PROBLEM DESCRIPTION: Would you please reproduce all the entries exactly, leaving the pictures out?

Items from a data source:

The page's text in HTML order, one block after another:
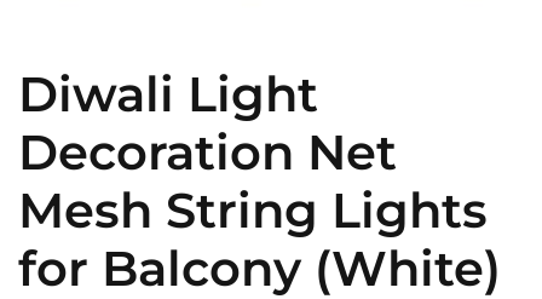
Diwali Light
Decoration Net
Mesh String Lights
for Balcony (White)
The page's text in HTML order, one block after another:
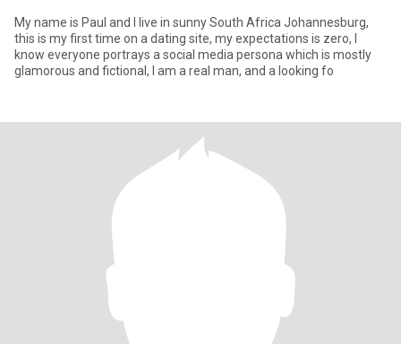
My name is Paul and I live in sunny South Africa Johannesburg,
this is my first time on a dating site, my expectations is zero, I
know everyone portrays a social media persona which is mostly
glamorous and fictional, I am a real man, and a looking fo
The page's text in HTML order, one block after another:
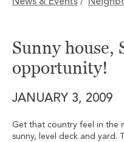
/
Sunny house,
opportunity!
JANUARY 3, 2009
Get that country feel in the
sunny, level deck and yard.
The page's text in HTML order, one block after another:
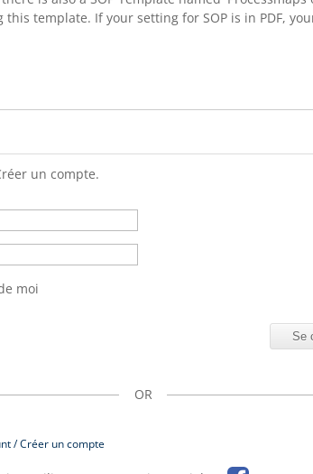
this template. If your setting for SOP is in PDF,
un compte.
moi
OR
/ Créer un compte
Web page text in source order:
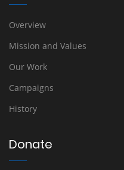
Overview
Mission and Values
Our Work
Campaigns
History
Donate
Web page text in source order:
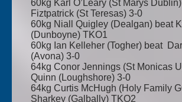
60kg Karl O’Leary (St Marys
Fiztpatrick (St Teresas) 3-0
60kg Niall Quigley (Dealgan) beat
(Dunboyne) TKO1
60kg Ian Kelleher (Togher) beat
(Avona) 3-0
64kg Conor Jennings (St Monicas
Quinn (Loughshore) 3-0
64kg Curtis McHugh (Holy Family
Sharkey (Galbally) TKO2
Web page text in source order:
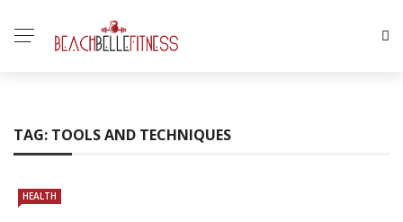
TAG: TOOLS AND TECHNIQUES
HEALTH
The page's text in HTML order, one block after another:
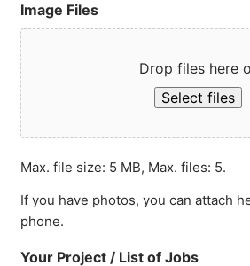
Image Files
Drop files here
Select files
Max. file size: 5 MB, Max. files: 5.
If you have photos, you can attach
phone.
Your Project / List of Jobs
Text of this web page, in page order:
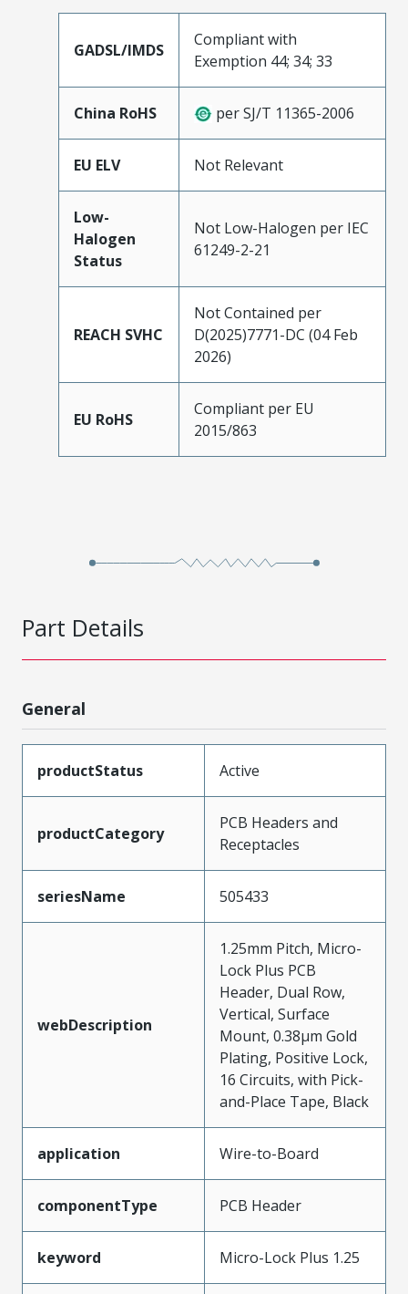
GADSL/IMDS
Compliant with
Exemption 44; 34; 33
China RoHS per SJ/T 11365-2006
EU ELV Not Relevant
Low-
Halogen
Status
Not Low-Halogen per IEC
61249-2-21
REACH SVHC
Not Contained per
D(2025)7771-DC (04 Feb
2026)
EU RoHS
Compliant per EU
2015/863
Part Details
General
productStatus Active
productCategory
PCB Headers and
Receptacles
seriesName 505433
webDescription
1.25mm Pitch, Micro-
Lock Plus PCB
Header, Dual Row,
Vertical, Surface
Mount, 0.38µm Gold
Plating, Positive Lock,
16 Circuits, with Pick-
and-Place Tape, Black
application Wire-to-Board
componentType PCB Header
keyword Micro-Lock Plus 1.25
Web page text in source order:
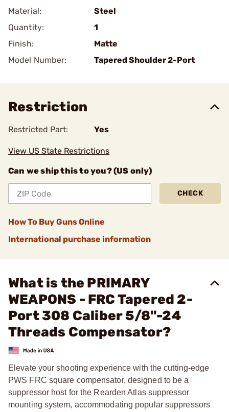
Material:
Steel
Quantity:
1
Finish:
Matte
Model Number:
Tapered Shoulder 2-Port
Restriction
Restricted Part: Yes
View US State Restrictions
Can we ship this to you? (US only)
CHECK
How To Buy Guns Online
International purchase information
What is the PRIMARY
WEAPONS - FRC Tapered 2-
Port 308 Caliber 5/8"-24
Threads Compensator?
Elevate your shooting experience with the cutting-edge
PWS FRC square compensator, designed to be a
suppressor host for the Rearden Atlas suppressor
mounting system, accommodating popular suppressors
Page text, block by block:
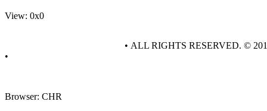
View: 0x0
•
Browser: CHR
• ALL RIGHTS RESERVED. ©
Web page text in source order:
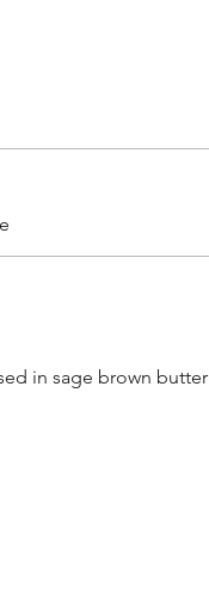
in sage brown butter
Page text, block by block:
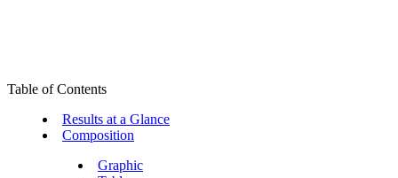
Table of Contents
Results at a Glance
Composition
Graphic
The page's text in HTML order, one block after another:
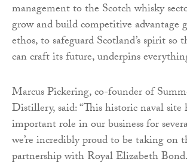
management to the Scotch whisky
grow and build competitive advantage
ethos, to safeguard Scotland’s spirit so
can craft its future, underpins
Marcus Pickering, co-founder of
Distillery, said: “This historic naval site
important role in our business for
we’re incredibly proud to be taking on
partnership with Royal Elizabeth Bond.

ANSWER:
The page's text in HTML order, one block after another:
Diwali Light
Decoration Net
Mesh String Lights
for Balcony (White)
The page's text in HTML order, one block after another:
My name is Paul and I live in sunny South Africa Johannesburg,
this is my first time on a dating site, my expectations is zero, I
know everyone portrays a social media persona which is mostly
glamorous and fictional, I am a real man, and a looking fo
The page's text in HTML order, one block after another:
/
Sunny house,
opportunity!
JANUARY 3, 2009
Get that country feel in the
sunny, level deck and yard.
The page's text in HTML order, one block after another:
this template. If your setting for SOP is in PDF,
un compte.
moi
OR
/ Créer un compte
Web page text in source order:
Overview
Mission and Values
Our Work
Campaigns
History
Donate
Web page text in source order:
60kg Karl O’Leary (St Marys
Fiztpatrick (St Teresas) 3-0
60kg Niall Quigley (Dealgan) beat
(Dunboyne) TKO1
60kg Ian Kelleher (Togher) beat
(Avona) 3-0
64kg Conor Jennings (St Monicas
Quinn (Loughshore) 3-0
64kg Curtis McHugh (Holy Family
Sharkey (Galbally) TKO2
Web page text in source order:
TAG: TOOLS AND TECHNIQUES
HEALTH
The page's text in HTML order, one block after another:
Image Files
Drop files here
Select files
Max. file size: 5 MB, Max. files: 5.
If you have photos, you can attach
phone.
Your Project / List of Jobs
Text of this web page, in page order:
GADSL/IMDS
Compliant with
Exemption 44; 34; 33
China RoHS per SJ/T 11365-2006
EU ELV Not Relevant
Low-
Halogen
Status
Not Low-Halogen per IEC
61249-2-21
REACH SVHC
Not Contained per
D(2025)7771-DC (04 Feb
2026)
EU RoHS
Compliant per EU
2015/863
Part Details
General
productStatus Active
productCategory
PCB Headers and
Receptacles
seriesName 505433
webDescription
1.25mm Pitch, Micro-
Lock Plus PCB
Header, Dual Row,
Vertical, Surface
Mount, 0.38µm Gold
Plating, Positive Lock,
16 Circuits, with Pick-
and-Place Tape, Black
application Wire-to-Board
componentType PCB Header
keyword Micro-Lock Plus 1.25
Web page text in source order:
Material:
Steel
Quantity:
1
Finish:
Matte
Model Number:
Tapered Shoulder 2-Port
Restriction
Restricted Part: Yes
View US State Restrictions
Can we ship this to you? (US only)
CHECK
How To Buy Guns Online
International purchase information
What is the PRIMARY
WEAPONS - FRC Tapered 2-
Port 308 Caliber 5/8"-24
Threads Compensator?
Elevate your shooting experience with the cutting-edge
PWS FRC square compensator, designed to be a
suppressor host for the Rearden Atlas suppressor
mounting system, accommodating popular suppressors
Page text, block by block:
View: 0x0
•
Browser: CHR
• ALL RIGHTS RESERVED. ©
Web page text in source order:
in sage brown butter
Page text, block by block:
Table of Contents
Results at a Glance
Composition
Graphic
The page's text in HTML order, one block after another:
management to the Scotch whisky
grow and build competitive advantage
ethos, to safeguard Scotland’s spirit so
can craft its future, underpins
Marcus Pickering, co-founder of
Distillery, said: “This historic naval site
important role in our business for
we’re incredibly proud to be taking on
partnership with Royal Elizabeth Bond.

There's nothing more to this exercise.